The ocean within Hanuman dressed in exotic, not particularly Indian, attire. (Photographs by Scott Suchman)

Some Indian-Americans took exception to the play when it was first staged last year—to full houses—but comments on the theatre’s website have thankfully been civil. A particularly outraged member said Oswald had “humanised” Rama to such a degree that his divinity were lessened. It is true that when Ravana’s fellow demons are talking of Rama and Sita, they use the basest of imagery. At one point, a she-demon describes Rama’s insatiable appetite for women: “He needs a million every day, a dancing naked milky way.”

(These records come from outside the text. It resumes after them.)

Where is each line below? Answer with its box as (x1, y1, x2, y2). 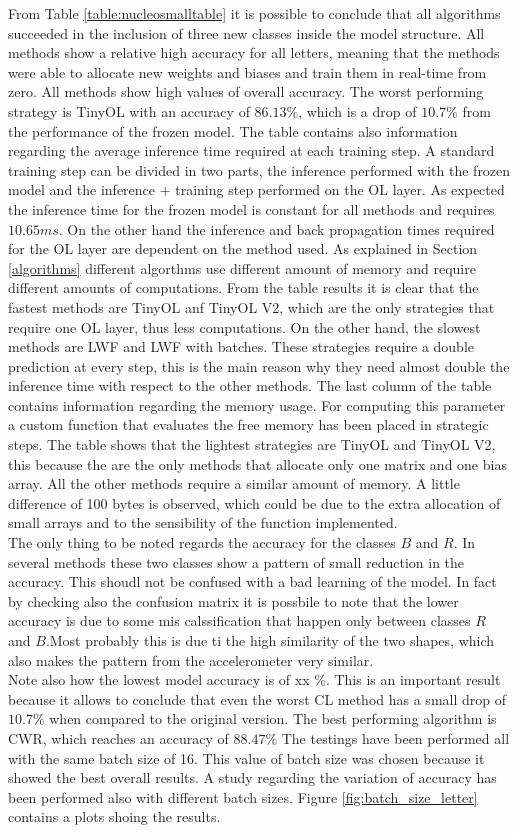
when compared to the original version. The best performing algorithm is (49, 708, 497, 729)
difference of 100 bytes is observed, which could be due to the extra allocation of (8, 492, 501, 513)
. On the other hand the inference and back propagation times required (58, 218, 495, 239)
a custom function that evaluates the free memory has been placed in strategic (8, 414, 489, 435)
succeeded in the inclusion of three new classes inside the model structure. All (8, 22, 485, 43)
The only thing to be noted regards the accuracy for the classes (8, 532, 396, 553)
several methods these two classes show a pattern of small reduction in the (8, 551, 465, 572)
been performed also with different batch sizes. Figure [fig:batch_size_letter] (8, 786, 478, 807)
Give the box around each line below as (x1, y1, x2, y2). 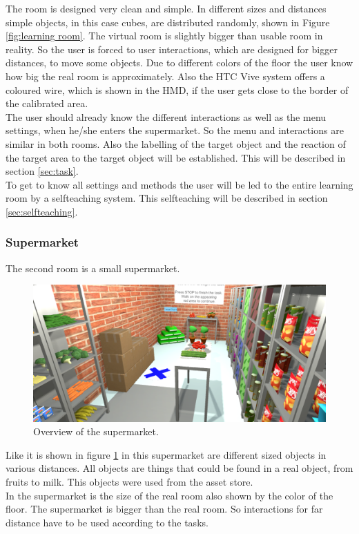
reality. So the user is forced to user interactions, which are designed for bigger (6, 41, 338, 56)
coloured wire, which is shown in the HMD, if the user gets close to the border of (6, 82, 349, 97)
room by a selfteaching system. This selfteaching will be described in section (6, 191, 328, 205)
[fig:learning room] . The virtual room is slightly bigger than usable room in (6, 28, 323, 43)
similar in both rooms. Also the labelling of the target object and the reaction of (6, 136, 346, 151)
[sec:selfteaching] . (6, 204, 78, 218)
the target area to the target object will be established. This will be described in (6, 150, 346, 164)
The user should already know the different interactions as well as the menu (6, 109, 327, 124)
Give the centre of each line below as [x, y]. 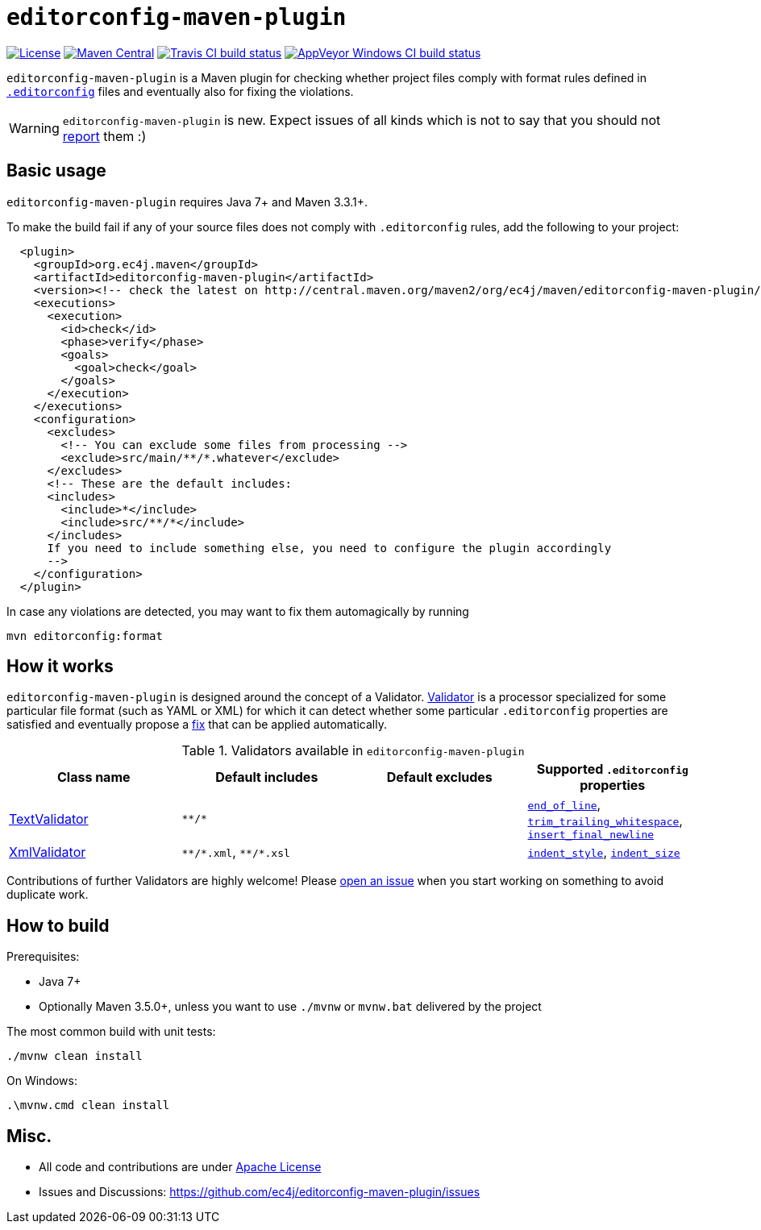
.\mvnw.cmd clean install [88, 1105]
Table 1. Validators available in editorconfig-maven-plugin [353, 751]
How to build [58, 925]
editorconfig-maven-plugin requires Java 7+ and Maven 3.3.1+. [187, 202]
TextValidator [49, 819]
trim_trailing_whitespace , [605, 821]
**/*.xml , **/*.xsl [236, 852]
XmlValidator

A feast for the senses, it is a passionate retelling that plays to full houses and is fostering interest in India’s cultural wealth.

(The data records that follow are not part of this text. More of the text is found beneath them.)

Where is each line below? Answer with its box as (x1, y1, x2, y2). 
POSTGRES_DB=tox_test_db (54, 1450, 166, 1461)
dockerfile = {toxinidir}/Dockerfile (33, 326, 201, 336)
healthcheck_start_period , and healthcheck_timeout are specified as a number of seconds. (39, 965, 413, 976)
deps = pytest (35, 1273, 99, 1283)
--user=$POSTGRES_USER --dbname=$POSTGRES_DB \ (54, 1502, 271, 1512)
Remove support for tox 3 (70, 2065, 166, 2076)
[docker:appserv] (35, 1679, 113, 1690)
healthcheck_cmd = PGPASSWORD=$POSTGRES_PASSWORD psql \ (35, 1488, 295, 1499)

But as Gaurav Gopalan, the Indian dramaturge who helped with the production, explains, such scenes—and there are only a couple—are effective precisely because they “do justice to the moment”. There is nothing tasteful about the kidnapping of Sita and what follows. “The cringe reaction is appropriate. We must remember that just as good thoughts empower good people, bad thoughts empower demons.” Gopalan, who has directed the Washington Shakespeare Company and is passionate about Indian culture, familiarised Stockman and the cast with the Ramayana, its message and nuances. He says he didn’t like the script at first but it gradually “grew” on him.

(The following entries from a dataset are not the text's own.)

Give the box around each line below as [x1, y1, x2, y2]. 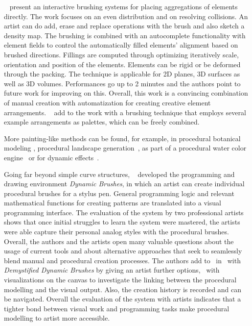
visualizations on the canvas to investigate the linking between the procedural [4, 275, 237, 285]
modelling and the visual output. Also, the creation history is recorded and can [4, 284, 242, 294]
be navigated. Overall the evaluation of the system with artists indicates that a [4, 294, 241, 304]
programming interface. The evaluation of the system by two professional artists [4, 207, 244, 217]
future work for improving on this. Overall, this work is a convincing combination [4, 88, 248, 98]
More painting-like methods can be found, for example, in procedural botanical [4, 133, 241, 143]
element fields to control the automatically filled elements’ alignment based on [4, 40, 238, 50]
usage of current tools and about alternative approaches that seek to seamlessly [4, 246, 242, 256]
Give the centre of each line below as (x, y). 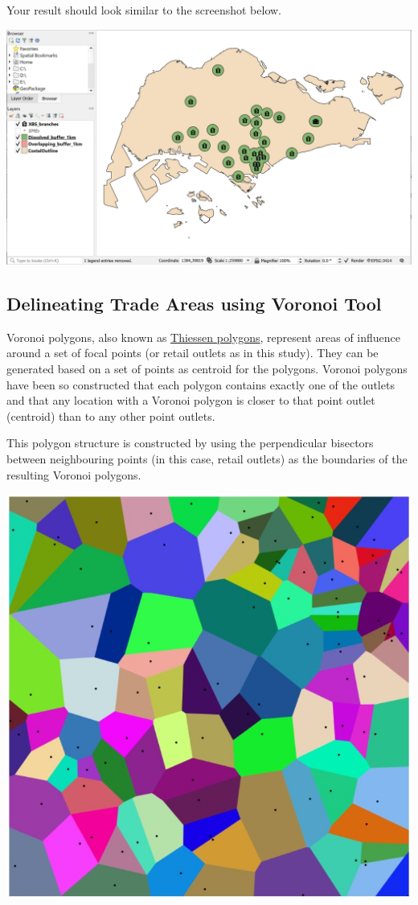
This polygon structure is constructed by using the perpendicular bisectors (190, 443)
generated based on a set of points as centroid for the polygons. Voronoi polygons (207, 368)
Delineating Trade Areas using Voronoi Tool (194, 303)
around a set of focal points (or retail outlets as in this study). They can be (193, 353)
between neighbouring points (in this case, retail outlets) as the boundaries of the (207, 458)
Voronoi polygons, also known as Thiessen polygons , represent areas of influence (204, 337)
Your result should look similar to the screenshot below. (144, 10)
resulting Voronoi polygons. (74, 474)
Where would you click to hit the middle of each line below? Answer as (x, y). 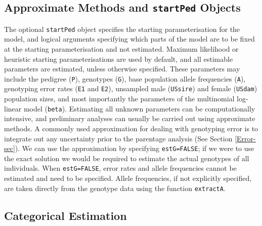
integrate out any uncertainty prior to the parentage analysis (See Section (118, 138)
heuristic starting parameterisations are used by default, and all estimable (119, 59)
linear (13, 108)
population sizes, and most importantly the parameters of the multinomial (119, 99)
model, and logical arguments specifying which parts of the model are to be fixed (129, 39)
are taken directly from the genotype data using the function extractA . (115, 188)
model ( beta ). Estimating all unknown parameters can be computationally (139, 108)
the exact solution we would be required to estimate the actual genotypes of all (127, 158)
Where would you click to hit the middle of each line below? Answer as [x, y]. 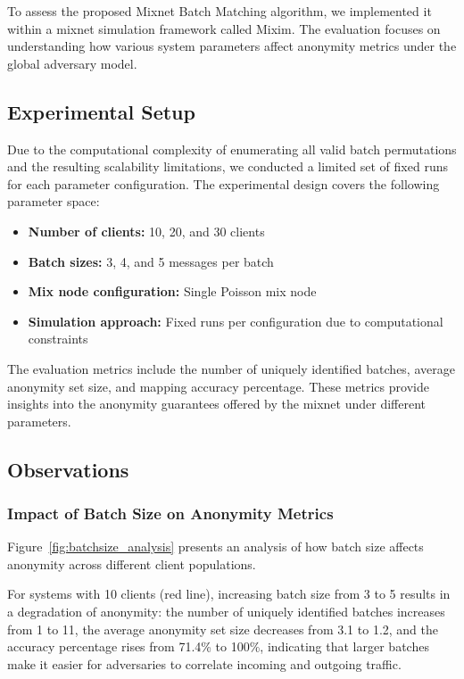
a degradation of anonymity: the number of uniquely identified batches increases [226, 612]
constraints [58, 339]
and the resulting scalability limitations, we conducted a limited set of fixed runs [228, 166]
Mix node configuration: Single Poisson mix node [172, 291]
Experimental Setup [101, 111]
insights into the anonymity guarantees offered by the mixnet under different [216, 404]
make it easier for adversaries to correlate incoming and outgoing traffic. [204, 663]
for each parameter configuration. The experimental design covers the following [224, 183]

“Oswald has taken some liberties but he has tried to get at the essence. If it were done the way we do it in India, the cultural references would not convey and the metaphors won’t translate in an effective manner,” Gopalan says. Though there have been pockets of criticism from the community, Indian-Americans who ventured to see it, by and large, felt the adaptation met the tough standards of interpreting a layered Hindu epic into a language westerners could understand while retaining the ‘Hindu-ness’, if you will. To complain, as some have, about there being no Indian actors is like saying only a Levantine should essay Jesus in any Indian production.

Stockman’s production is a feast for both the mind and the eyes, moving effortlessly on the rails of live music by Teasley, who conjures up a medley of sounds, including Indian beats, on an array of instruments. Sitting calmly in a corner, Teasley creates the winds, the ocean, the battle and the drama, all aiding to transport the audience to another place and another time. It’s clear why he was the recepient of the prestigious Helen Hayes award this year for outstanding sound design for The Ramayana.

On opening night, an American professor was heard telling Stockman that she should now tackle the Mahabharata. While that implies India is merely a passing fad, the suggestion represents a genuine interest in its cultural wealth.